• WHAT YOU SHOULD DO: When you repeat the entries, reproduce each line exactly and omit every picture.

Dataset items:
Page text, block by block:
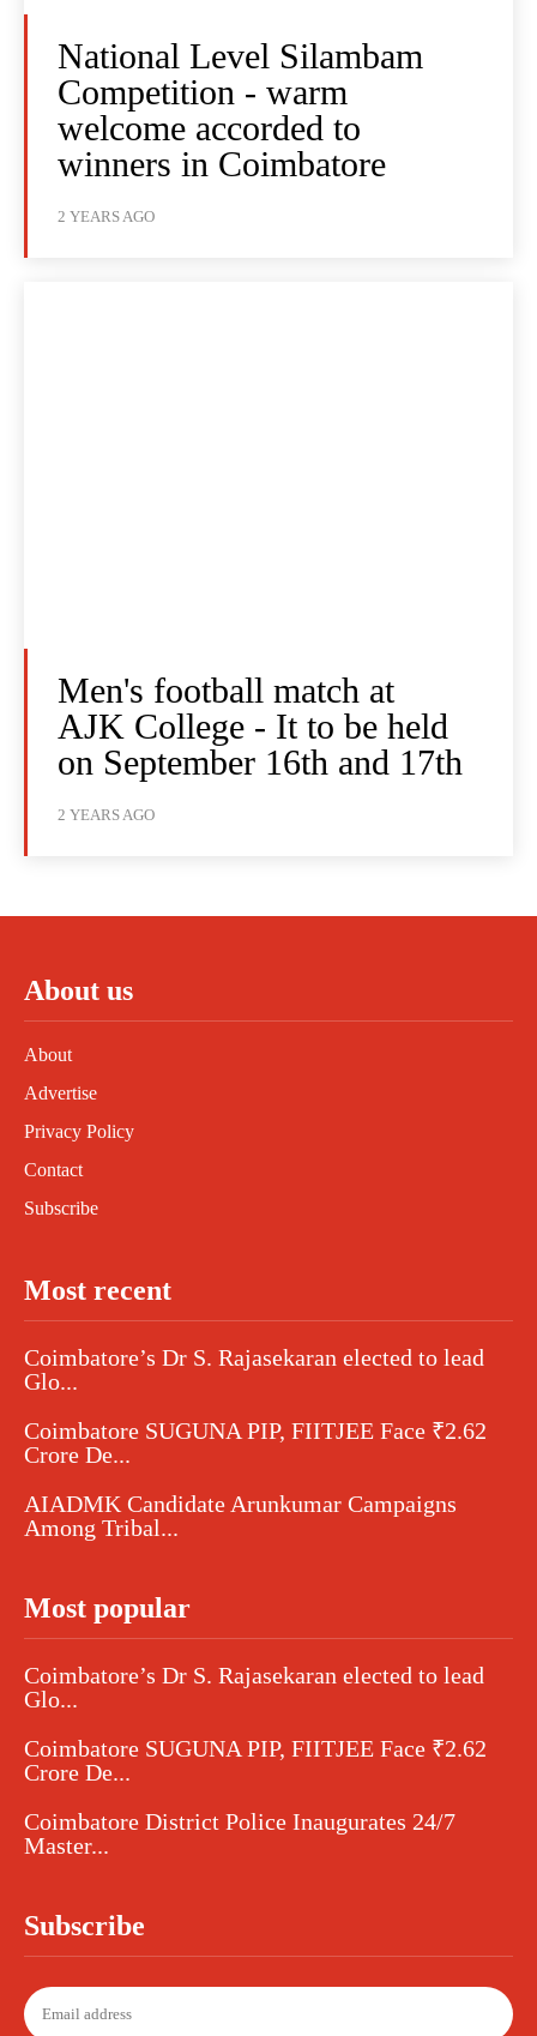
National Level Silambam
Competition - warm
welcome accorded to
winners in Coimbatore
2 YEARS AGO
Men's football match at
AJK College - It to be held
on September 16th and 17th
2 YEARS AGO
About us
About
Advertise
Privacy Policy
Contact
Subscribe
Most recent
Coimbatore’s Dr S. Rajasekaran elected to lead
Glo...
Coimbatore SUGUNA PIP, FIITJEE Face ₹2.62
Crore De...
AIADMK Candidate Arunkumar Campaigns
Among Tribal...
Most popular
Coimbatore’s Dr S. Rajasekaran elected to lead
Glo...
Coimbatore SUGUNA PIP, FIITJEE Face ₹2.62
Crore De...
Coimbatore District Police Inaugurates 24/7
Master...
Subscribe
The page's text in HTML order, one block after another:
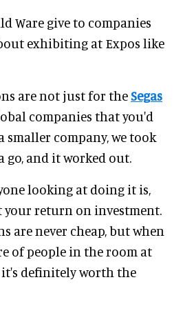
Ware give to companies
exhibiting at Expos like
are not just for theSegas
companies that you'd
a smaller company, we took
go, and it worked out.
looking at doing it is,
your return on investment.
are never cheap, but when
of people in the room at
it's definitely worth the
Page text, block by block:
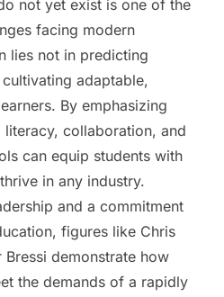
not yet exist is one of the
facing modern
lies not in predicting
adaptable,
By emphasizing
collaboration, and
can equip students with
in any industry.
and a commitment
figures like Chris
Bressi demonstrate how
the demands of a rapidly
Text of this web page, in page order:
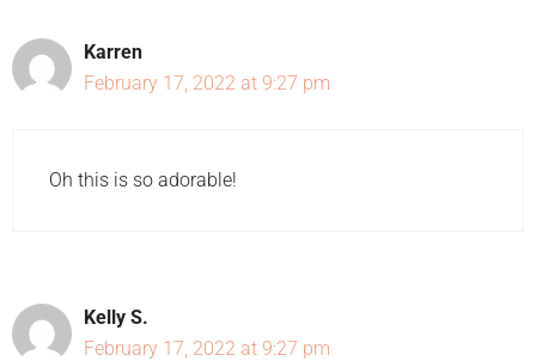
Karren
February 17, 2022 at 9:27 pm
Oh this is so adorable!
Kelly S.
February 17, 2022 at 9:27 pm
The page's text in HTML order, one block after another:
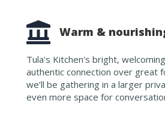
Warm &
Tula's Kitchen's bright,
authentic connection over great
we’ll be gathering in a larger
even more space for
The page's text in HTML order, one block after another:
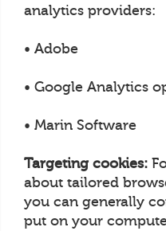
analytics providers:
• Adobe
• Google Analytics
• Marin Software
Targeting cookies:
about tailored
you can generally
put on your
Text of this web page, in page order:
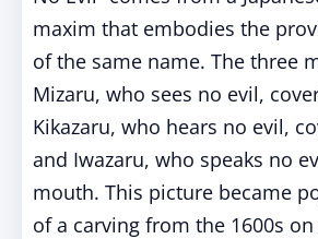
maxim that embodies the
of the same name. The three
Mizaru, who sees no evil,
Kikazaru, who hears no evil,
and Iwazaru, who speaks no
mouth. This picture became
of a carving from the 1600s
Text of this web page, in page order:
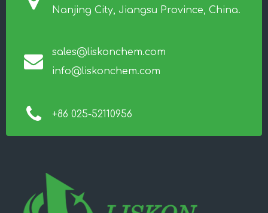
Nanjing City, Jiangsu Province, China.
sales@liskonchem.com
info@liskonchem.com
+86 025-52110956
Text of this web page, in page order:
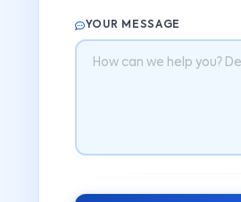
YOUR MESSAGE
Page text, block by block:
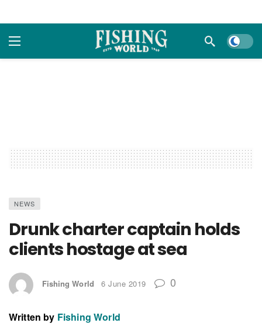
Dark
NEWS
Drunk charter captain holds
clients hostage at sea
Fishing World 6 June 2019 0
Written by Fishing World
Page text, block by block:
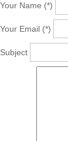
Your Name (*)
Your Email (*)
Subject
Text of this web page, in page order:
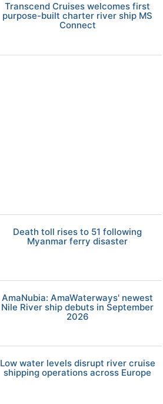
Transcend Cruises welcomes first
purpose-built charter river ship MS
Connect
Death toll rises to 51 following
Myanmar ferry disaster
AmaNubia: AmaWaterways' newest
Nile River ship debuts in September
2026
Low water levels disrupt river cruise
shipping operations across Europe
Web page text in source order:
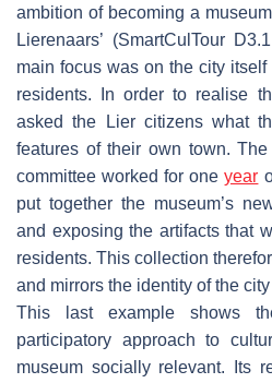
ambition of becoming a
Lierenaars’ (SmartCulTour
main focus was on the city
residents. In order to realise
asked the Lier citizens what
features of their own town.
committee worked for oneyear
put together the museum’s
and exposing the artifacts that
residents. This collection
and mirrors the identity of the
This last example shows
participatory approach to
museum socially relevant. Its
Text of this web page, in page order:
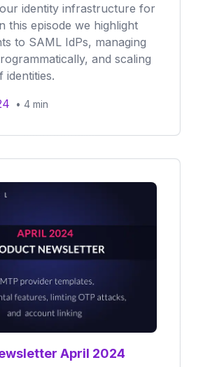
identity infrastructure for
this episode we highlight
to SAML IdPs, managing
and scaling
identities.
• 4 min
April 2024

• TASK SOLUTION:
Page text, block by block:
National Level Silambam
Competition - warm
welcome accorded to
winners in Coimbatore
2 YEARS AGO
Men's football match at
AJK College - It to be held
on September 16th and 17th
2 YEARS AGO
About us
About
Advertise
Privacy Policy
Contact
Subscribe
Most recent
Coimbatore’s Dr S. Rajasekaran elected to lead
Glo...
Coimbatore SUGUNA PIP, FIITJEE Face ₹2.62
Crore De...
AIADMK Candidate Arunkumar Campaigns
Among Tribal...
Most popular
Coimbatore’s Dr S. Rajasekaran elected to lead
Glo...
Coimbatore SUGUNA PIP, FIITJEE Face ₹2.62
Crore De...
Coimbatore District Police Inaugurates 24/7
Master...
Subscribe
The page's text in HTML order, one block after another:
Ware give to companies
exhibiting at Expos like
are not just for theSegas
companies that you'd
a smaller company, we took
go, and it worked out.
looking at doing it is,
your return on investment.
are never cheap, but when
of people in the room at
it's definitely worth the
Page text, block by block:
not yet exist is one of the
facing modern
lies not in predicting
adaptable,
By emphasizing
collaboration, and
can equip students with
in any industry.
and a commitment
figures like Chris
Bressi demonstrate how
the demands of a rapidly
Text of this web page, in page order:
Karren
February 17, 2022 at 9:27 pm
Oh this is so adorable!
Kelly S.
February 17, 2022 at 9:27 pm
The page's text in HTML order, one block after another:
Warm &
Tula's Kitchen's bright,
authentic connection over great
we’ll be gathering in a larger
even more space for
The page's text in HTML order, one block after another:
analytics providers:
• Adobe
• Google Analytics
• Marin Software
Targeting cookies:
about tailored
you can generally
put on your
Text of this web page, in page order:
maxim that embodies the
of the same name. The three
Mizaru, who sees no evil,
Kikazaru, who hears no evil,
and Iwazaru, who speaks no
mouth. This picture became
of a carving from the 1600s
Text of this web page, in page order:
Nanjing City, Jiangsu Province, China.
sales@liskonchem.com
info@liskonchem.com
+86 025-52110956
Text of this web page, in page order:
YOUR MESSAGE
Page text, block by block:
Dark
NEWS
Drunk charter captain holds
clients hostage at sea
Fishing World 6 June 2019 0
Written by Fishing World
Page text, block by block:
Your Name (*)
Your Email (*)
Subject
Text of this web page, in page order:
Transcend Cruises welcomes first
purpose-built charter river ship MS
Connect
Death toll rises to 51 following
Myanmar ferry disaster
AmaNubia: AmaWaterways' newest
Nile River ship debuts in September
2026
Low water levels disrupt river cruise
shipping operations across Europe
Web page text in source order:
ambition of becoming a
Lierenaars’ (SmartCulTour
main focus was on the city
residents. In order to realise
asked the Lier citizens what
features of their own town.
committee worked for oneyear
put together the museum’s
and exposing the artifacts that
residents. This collection
and mirrors the identity of the
This last example shows
participatory approach to
museum socially relevant. Its
Text of this web page, in page order:
identity infrastructure for
this episode we highlight
to SAML IdPs, managing
and scaling
identities.
• 4 min
April 2024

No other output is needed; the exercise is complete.